In your copy of the data, omit the pictures and keep all else exactly as given.

--------------------

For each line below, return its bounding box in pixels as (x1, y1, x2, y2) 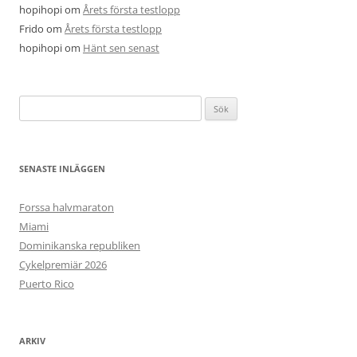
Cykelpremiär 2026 (19, 257, 107, 272)
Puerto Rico (19, 276, 74, 291)
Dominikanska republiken (19, 237, 140, 253)
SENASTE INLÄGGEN (19, 162, 105, 175)
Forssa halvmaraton (19, 199, 114, 214)
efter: (18, 116, 43, 131)
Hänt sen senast (83, 40, 159, 55)
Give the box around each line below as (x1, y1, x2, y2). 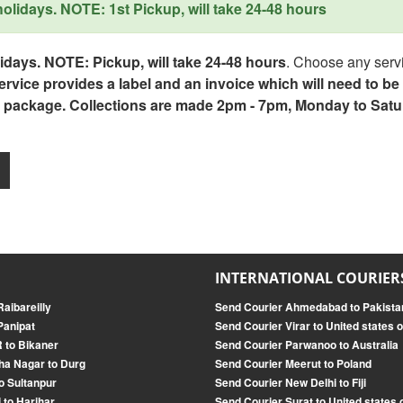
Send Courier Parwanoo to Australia (214, 336, 399, 353)
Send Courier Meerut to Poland (214, 355, 372, 372)
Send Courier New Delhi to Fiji (214, 374, 366, 390)
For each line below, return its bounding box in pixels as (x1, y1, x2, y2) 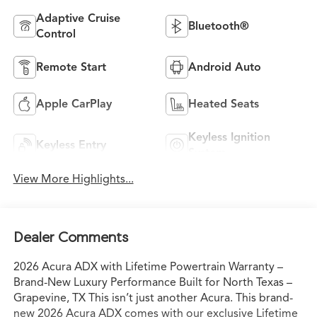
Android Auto (188, 59, 261, 74)
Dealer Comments (13, 228, 128, 245)
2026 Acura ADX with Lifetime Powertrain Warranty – (13, 259, 283, 274)
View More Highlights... (13, 172, 134, 187)
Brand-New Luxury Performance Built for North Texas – (13, 275, 292, 289)
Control (35, 26, 76, 41)
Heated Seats (188, 96, 259, 111)
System (188, 145, 226, 160)
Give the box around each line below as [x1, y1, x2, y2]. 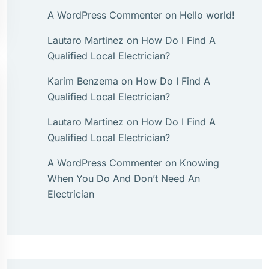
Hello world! [180, 9, 235, 21]
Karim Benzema [47, 75, 118, 87]
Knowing [180, 157, 219, 169]
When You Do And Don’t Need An [47, 172, 200, 184]
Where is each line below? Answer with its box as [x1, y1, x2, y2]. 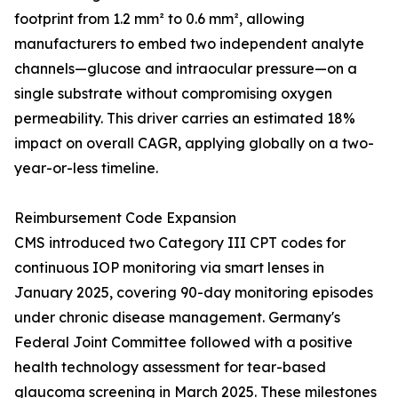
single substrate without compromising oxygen [14, 84, 332, 103]
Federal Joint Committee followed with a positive [14, 333, 353, 352]
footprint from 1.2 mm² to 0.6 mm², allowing [14, 10, 305, 28]
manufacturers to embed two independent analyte [14, 35, 364, 53]
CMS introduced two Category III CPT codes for [14, 234, 346, 252]
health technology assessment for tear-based [14, 358, 326, 377]
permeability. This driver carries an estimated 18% [14, 109, 355, 128]
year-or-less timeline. [14, 159, 158, 178]
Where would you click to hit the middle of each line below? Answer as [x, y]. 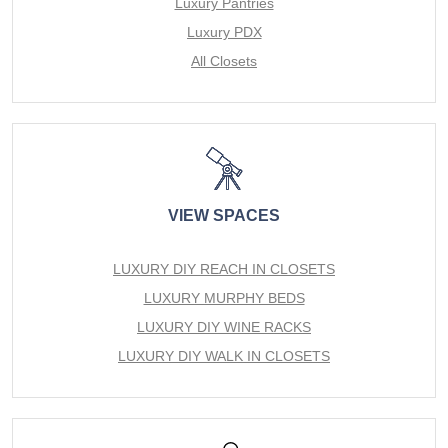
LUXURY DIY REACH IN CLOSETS [224, 269]
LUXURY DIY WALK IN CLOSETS [224, 356]
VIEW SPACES [224, 215]
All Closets [224, 61]
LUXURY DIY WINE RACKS [224, 327]
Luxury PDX [224, 32]
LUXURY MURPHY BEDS [224, 298]
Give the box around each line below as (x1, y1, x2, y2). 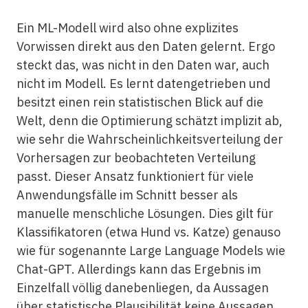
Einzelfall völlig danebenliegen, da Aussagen (16, 279, 269, 296)
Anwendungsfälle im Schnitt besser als (16, 186, 238, 203)
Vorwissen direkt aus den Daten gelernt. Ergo (16, 38, 275, 54)
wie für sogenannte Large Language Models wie (16, 242, 285, 258)
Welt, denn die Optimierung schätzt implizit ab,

--------------------

**RESPONSE TO THIS TASK:**
For each line below, return its bounding box in pixels as (x1, y1, x2, y2) 
Cykelpremiär 2026 (19, 257, 107, 272)
Puerto Rico (19, 276, 74, 291)
Dominikanska republiken (19, 237, 140, 253)
SENASTE INLÄGGEN (19, 162, 105, 175)
Forssa halvmaraton (19, 199, 114, 214)
efter: (18, 116, 43, 131)
Hänt sen senast (83, 40, 159, 55)
Give the box around each line below as (x1, y1, x2, y2). 
Send Courier Parwanoo to Australia (214, 336, 399, 353)
Send Courier Meerut to Poland (214, 355, 372, 372)
Send Courier New Delhi to Fiji (214, 374, 366, 390)
For each line below, return its bounding box in pixels as (x1, y1, x2, y2) 
Android Auto (188, 59, 261, 74)
Dealer Comments (13, 228, 128, 245)
2026 Acura ADX with Lifetime Powertrain Warranty – (13, 259, 283, 274)
View More Highlights... (13, 172, 134, 187)
Brand-New Luxury Performance Built for North Texas – (13, 275, 292, 289)
Control (35, 26, 76, 41)
Heated Seats (188, 96, 259, 111)
System (188, 145, 226, 160)
Give the box around each line below as [x1, y1, x2, y2]. 
Hello world! [180, 9, 235, 21]
Karim Benzema [47, 75, 118, 87]
Knowing [180, 157, 219, 169]
When You Do And Don’t Need An [47, 172, 200, 184]
Where is each line below? Answer with its box as [x1, y1, x2, y2]. 
single substrate without compromising oxygen [14, 84, 332, 103]
Federal Joint Committee followed with a positive [14, 333, 353, 352]
footprint from 1.2 mm² to 0.6 mm², allowing [14, 10, 305, 28]
manufacturers to embed two independent analyte [14, 35, 364, 53]
CMS introduced two Category III CPT codes for [14, 234, 346, 252]
health technology assessment for tear-based [14, 358, 326, 377]
permeability. This driver carries an estimated 18% [14, 109, 355, 128]
year-or-less timeline. [14, 159, 158, 178]
Where would you click to hit the middle of each line below? Answer as [x, y]. 
LUXURY DIY REACH IN CLOSETS [224, 269]
LUXURY DIY WALK IN CLOSETS [224, 356]
VIEW SPACES [224, 215]
All Closets [224, 61]
LUXURY DIY WINE RACKS [224, 327]
Luxury PDX [224, 32]
LUXURY MURPHY BEDS [224, 298]
Give the box around each line below as (x1, y1, x2, y2). 
Einzelfall völlig danebenliegen, da Aussagen (16, 279, 269, 296)
Anwendungsfälle im Schnitt besser als (16, 186, 238, 203)
Vorwissen direkt aus den Daten gelernt. Ergo (16, 38, 275, 54)
wie für sogenannte Large Language Models wie (16, 242, 285, 258)
Welt, denn die Optimierung schätzt implizit ab,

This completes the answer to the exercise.